Deep Learning for NLP Deep Learning for NLP CS224N Christopher Manning (Many slides borrowed from ACL 2012/NAACL 2013 Tutorials by me, Richard Socher and Yoshua Bengio) Machine Learning and NLP NER WordNet Usually machine learning

More information

Neural networks and support vector machines

Neural networks and support vector machines Neural netorks and support vector machines Perceptron Input x 1 Weights 1 x 2 x 3... x D 2 3 D Output: sgn( x + b) Can incorporate bias as component of the eight vector by alays including a feature ith

More information

NONLINEAR CLASSIFICATION AND REGRESSION. J. Elder CSE 4404/5327 Introduction to Machine Learning and Pattern Recognition

NONLINEAR CLASSIFICATION AND REGRESSION. J. Elder CSE 4404/5327 Introduction to Machine Learning and Pattern Recognition NONLINEAR CLASSIFICATION AND REGRESSION Nonlinear Classification and Regression: Outline 2 Multi-Layer Perceptrons The Back-Propagation Learning Algorithm Generalized Linear Models Radial Basis Function

More information

Artificial Neuron (Perceptron)

Artificial Neuron (Perceptron) 9/6/208 Gradient Descent (GD) Hantao Zhang Deep Learning with Python Reading: https://en.wikipedia.org/wiki/gradient_descent Artificial Neuron (Perceptron) = w T = w 0 0 + + w 2 2 + + w d d where

More information

Pattern Recognition Prof.
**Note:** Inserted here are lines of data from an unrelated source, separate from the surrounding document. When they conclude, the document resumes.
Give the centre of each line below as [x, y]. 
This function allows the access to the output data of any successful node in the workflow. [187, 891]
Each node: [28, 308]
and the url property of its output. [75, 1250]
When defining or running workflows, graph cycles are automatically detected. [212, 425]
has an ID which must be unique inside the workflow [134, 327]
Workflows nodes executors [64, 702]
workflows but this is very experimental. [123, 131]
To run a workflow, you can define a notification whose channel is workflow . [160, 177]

P. S. Sastry Department of Electronics and Communication Engineering Indian Institute of Science, Bangalore

Pattern Recognition Prof. P. S. Sastry Department of Electronics and Communication Engineering Indian Institute of Science, Bangalore Pattern Recognition Prof. P. S. Sastry Department of Electronics and Communication Engineering Indian Institute of Science, Bangalore Lecture - 27 Multilayer Feedforward Neural networks with Sigmoidal

More information

11/3/15. Deep Learning for NLP. Deep Learning and its Architectures. What is Deep Learning? Advantages of Deep Learning (Part 1)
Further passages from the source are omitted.